§ What is needed
Reproduce each record verbatim, images excluded.

§ Records shown
--------
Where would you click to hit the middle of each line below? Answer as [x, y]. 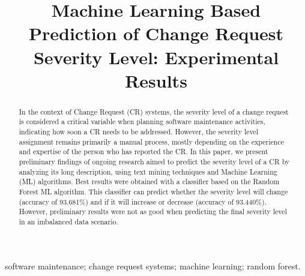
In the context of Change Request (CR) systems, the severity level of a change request [154, 111]
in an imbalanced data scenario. [68, 221]
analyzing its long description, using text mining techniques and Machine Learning [148, 171]
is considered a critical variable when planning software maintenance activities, [142, 121]
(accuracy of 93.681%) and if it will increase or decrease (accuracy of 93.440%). [143, 201]
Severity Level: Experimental [156, 57]
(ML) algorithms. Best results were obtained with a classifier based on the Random [149, 181]
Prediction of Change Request [156, 33]
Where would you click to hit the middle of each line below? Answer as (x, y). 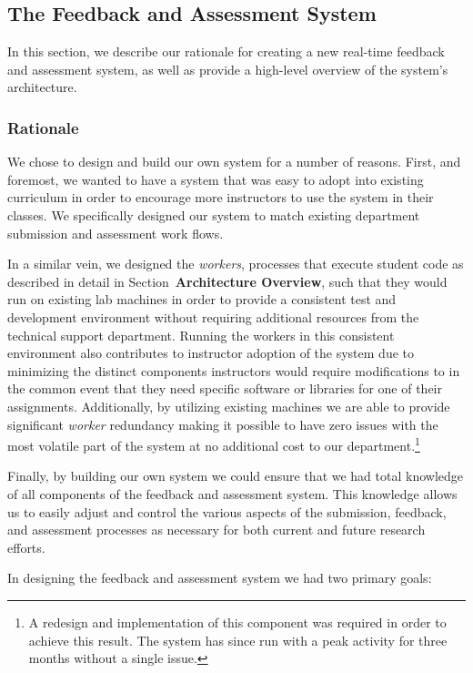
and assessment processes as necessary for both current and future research (216, 530)
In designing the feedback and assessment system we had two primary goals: (220, 578)
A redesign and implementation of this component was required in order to (237, 622)
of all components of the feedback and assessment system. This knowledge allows (232, 493)
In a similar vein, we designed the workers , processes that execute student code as (236, 264)
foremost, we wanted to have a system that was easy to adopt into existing (216, 179)
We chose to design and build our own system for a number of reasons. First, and (234, 162)
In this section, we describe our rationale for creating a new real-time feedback (226, 51)
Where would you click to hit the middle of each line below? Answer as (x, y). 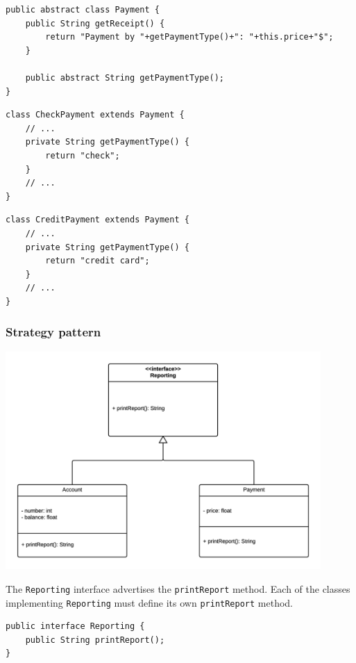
--------
§ Solution for this task
Where would you click to hit the middle of each line below? Answer as [x, y]. 
In the context of Change Request (CR) systems, the severity level of a change request [154, 111]
in an imbalanced data scenario. [68, 221]
analyzing its long description, using text mining techniques and Machine Learning [148, 171]
is considered a critical variable when planning software maintenance activities, [142, 121]
(accuracy of 93.681%) and if it will increase or decrease (accuracy of 93.440%). [143, 201]
Severity Level: Experimental [156, 57]
(ML) algorithms. Best results were obtained with a classifier based on the Random [149, 181]
Prediction of Change Request [156, 33]
Where would you click to hit the middle of each line below? Answer as (x, y). 
and assessment processes as necessary for both current and future research (216, 530)
In designing the feedback and assessment system we had two primary goals: (220, 578)
A redesign and implementation of this component was required in order to (237, 622)
of all components of the feedback and assessment system. This knowledge allows (232, 493)
In a similar vein, we designed the workers , processes that execute student code as (236, 264)
foremost, we wanted to have a system that was easy to adopt into existing (216, 179)
We chose to design and build our own system for a number of reasons. First, and (234, 162)
In this section, we describe our rationale for creating a new real-time feedback (226, 51)
Where would you click to hit the middle of each line below? Answer as (x, y). 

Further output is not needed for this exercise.